▸ **WHAT IS REQUIRED**
Every record below should be copied exactly, with the pictures left out.

▸ **EXTRACTED ENTRIES**
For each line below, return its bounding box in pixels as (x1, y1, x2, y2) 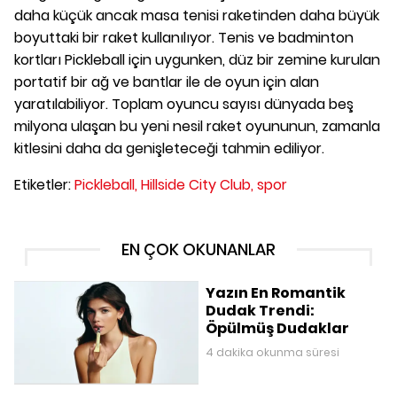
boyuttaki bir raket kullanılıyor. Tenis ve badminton (14, 27, 354, 48)
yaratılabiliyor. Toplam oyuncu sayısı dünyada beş (14, 93, 354, 114)
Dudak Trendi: (206, 300, 315, 321)
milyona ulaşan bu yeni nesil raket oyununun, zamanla (14, 115, 380, 136)
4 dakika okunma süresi (206, 344, 339, 360)
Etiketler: (14, 174, 74, 195)
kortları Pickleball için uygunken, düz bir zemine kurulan (14, 49, 380, 70)
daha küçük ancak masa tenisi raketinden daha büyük (14, 4, 379, 26)

▸ **REPLY**
For each line below, return its bounding box in pixels as (x1, y1, x2, y2) 
boyuttaki bir raket kullanılıyor. Tenis ve badminton (14, 27, 354, 48)
yaratılabiliyor. Toplam oyuncu sayısı dünyada beş (14, 93, 354, 114)
Dudak Trendi: (206, 300, 315, 321)
milyona ulaşan bu yeni nesil raket oyununun, zamanla (14, 115, 380, 136)
4 dakika okunma süresi (206, 344, 339, 360)
Etiketler: (14, 174, 74, 195)
kortları Pickleball için uygunken, düz bir zemine kurulan (14, 49, 380, 70)
daha küçük ancak masa tenisi raketinden daha büyük (14, 4, 379, 26)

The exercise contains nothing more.